What this task involves => Look below for the line holding "mesmo anos e" and the line holding "este resultado acabamos". Transcribe exactly those lines and all lines between them, nothing more.

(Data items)

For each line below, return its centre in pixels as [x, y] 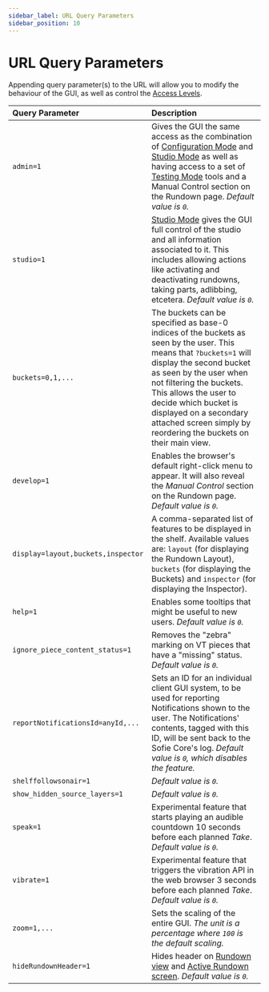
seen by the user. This [193, 343]
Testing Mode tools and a [199, 177]
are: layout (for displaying [200, 549]
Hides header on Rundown [201, 956]
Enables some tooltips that [201, 602]
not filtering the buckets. [197, 383]
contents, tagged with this [200, 728]
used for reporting [185, 698]
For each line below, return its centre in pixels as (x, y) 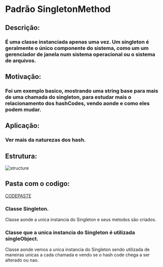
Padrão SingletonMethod (58, 9)
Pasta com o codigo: (37, 184)
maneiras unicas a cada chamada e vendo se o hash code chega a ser (78, 255)
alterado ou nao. (22, 260)
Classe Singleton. (27, 209)
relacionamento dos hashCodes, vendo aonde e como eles (78, 103)
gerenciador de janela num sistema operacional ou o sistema (80, 54)
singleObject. (22, 239)
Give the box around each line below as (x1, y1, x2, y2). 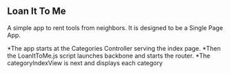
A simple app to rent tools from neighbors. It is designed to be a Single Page (7, 23, 224, 32)
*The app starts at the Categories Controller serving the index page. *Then (7, 44, 221, 52)
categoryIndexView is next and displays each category (7, 58, 163, 67)
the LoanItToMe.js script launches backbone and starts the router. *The (7, 51, 211, 60)
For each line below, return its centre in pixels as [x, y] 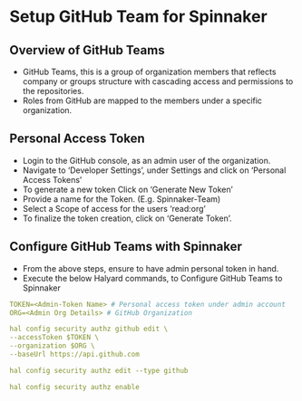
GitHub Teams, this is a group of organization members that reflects [149, 72]
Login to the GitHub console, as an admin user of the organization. [146, 160]
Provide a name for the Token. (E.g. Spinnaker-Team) [122, 199]
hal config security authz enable [75, 387]
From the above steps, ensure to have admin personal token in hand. [151, 268]
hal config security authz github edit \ [89, 329]
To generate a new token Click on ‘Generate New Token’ [127, 189]
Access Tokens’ [52, 179]
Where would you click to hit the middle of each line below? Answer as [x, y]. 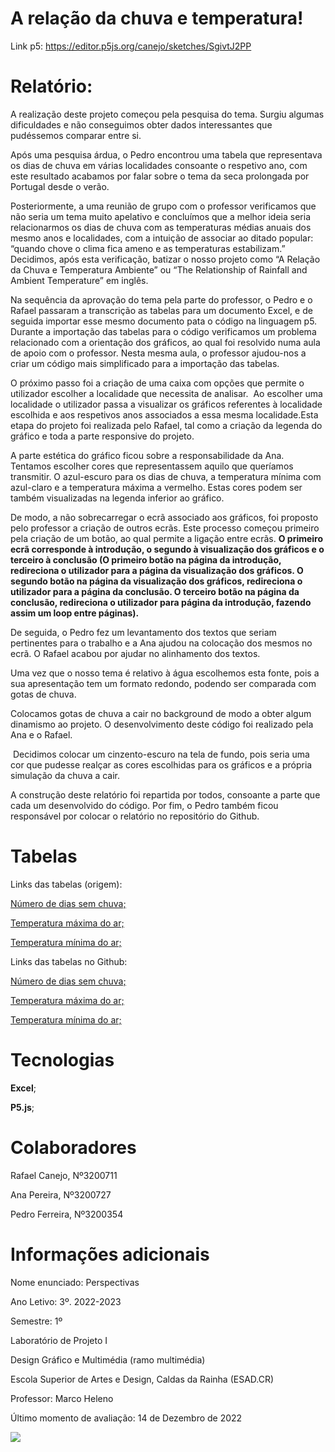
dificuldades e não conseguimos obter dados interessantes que [141, 124]
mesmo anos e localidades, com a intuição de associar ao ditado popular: [162, 238]
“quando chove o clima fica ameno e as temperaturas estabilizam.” [148, 248]
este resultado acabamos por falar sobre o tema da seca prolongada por [160, 176]
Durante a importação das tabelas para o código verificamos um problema [163, 331]
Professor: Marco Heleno [62, 1398]
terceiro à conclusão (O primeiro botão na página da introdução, [146, 559]
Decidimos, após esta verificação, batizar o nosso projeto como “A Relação [165, 259]
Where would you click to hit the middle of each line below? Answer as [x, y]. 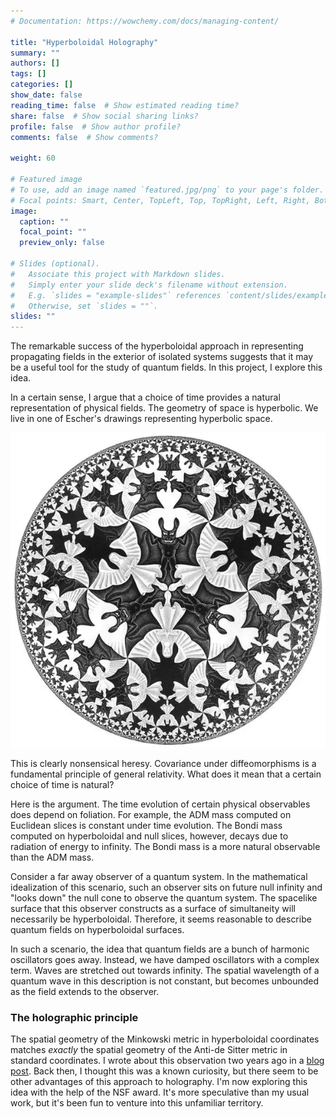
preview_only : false [62, 243]
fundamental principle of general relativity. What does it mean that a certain [166, 774]
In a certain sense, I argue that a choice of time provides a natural [145, 397]
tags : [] [28, 74]
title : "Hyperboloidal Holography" [84, 42]
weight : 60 [33, 158]
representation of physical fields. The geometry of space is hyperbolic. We [164, 408]
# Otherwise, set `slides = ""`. [84, 306]
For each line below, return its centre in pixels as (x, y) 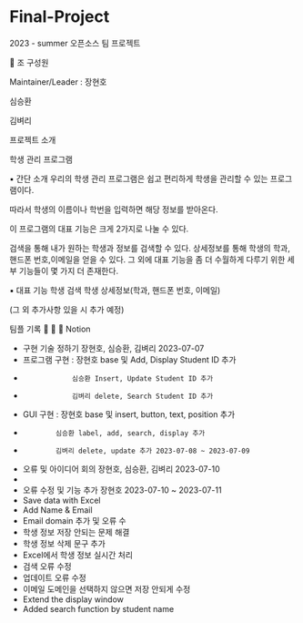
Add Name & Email (57, 510)
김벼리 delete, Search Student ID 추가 (142, 396)
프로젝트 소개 (33, 139)
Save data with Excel (61, 500)
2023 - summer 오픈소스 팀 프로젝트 (75, 43)
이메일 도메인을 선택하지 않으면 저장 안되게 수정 (106, 588)
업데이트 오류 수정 (54, 577)
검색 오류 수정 (47, 566)
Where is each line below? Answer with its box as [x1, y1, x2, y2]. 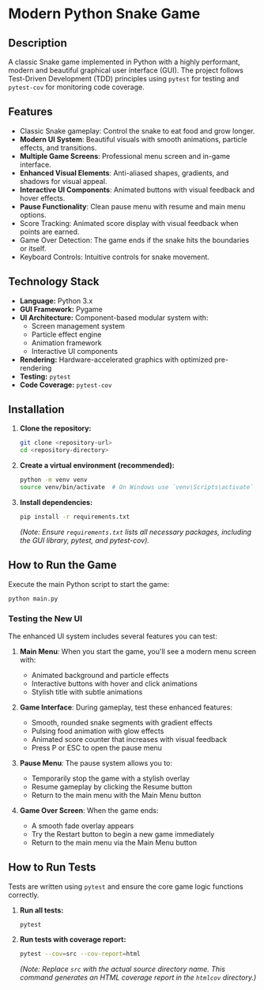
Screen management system [31, 321, 125, 330]
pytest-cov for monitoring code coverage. [8, 82, 145, 92]
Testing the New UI [8, 613, 83, 624]
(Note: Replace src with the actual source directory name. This [19, 965, 225, 974]
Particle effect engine [31, 329, 102, 339]
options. [19, 210, 47, 220]
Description [8, 36, 67, 50]
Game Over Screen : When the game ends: [19, 805, 159, 815]
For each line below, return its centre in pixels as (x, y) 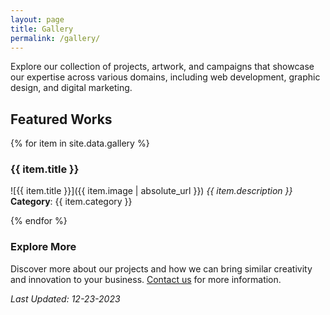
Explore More (43, 247)
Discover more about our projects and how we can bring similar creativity (161, 268)
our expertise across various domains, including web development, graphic (165, 77)
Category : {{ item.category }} (71, 202)
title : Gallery (42, 29)
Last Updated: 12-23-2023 (65, 298)
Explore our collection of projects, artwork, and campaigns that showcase (162, 67)
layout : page (37, 19)
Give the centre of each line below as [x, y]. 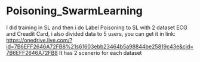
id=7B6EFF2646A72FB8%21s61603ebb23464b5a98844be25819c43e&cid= [100, 46]
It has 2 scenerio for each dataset [100, 52]
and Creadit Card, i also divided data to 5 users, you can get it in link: [91, 33]
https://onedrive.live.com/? [39, 40]
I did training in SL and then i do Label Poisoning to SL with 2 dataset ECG [97, 27]
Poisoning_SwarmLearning [75, 11]

Result for this exercise =>
mesmo anos e localidades, com a intuição de associar ao ditado popular: [162, 238]
“quando chove o clima fica ameno e as temperaturas estabilizam.” [148, 248]
este resultado acabamos por falar sobre o tema da seca prolongada por [160, 176]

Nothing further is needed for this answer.